Search the records for the string "peut", then copy each line that has it.
Excerpted records: Begin
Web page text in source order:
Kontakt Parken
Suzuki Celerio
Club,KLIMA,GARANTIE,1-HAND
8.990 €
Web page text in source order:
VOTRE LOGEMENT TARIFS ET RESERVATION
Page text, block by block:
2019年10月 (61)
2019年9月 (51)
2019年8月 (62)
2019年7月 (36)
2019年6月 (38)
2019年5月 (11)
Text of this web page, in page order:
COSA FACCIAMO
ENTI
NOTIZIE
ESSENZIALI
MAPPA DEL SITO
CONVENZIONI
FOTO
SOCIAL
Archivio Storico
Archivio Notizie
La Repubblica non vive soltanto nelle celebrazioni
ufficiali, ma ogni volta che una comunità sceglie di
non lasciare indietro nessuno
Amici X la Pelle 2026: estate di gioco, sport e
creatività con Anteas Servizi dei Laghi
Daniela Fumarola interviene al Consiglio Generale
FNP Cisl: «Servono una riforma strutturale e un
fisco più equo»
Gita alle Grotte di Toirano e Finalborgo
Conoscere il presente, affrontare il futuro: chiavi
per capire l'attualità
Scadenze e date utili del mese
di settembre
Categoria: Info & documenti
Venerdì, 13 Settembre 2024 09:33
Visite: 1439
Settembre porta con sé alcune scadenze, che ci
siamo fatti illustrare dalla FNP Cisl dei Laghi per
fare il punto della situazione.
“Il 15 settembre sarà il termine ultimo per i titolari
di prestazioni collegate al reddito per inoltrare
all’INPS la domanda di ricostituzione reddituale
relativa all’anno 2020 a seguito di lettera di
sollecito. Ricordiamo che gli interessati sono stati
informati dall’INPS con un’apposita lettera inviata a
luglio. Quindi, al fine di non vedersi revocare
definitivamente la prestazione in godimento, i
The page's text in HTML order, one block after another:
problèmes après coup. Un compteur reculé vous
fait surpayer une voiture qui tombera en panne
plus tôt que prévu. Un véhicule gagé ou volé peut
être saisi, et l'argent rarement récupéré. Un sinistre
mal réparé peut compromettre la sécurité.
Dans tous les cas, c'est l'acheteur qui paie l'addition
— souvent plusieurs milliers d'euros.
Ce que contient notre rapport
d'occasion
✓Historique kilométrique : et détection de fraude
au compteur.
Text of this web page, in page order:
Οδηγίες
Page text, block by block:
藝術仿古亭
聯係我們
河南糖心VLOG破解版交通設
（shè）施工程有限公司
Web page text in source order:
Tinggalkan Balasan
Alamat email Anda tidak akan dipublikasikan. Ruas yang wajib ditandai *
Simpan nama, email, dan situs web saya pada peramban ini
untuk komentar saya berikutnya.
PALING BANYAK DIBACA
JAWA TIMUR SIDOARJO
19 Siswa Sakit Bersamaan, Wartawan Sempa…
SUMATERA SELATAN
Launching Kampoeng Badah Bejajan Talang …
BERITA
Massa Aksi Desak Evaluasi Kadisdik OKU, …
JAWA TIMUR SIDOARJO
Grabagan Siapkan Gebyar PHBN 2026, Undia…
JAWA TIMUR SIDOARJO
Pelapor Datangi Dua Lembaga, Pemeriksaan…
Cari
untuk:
Excerpted records: End
*Solution for this task*.
plus tôt que prévu. Un véhicule gagé ou volé peut
mal réparé peut compromettre la sécurité.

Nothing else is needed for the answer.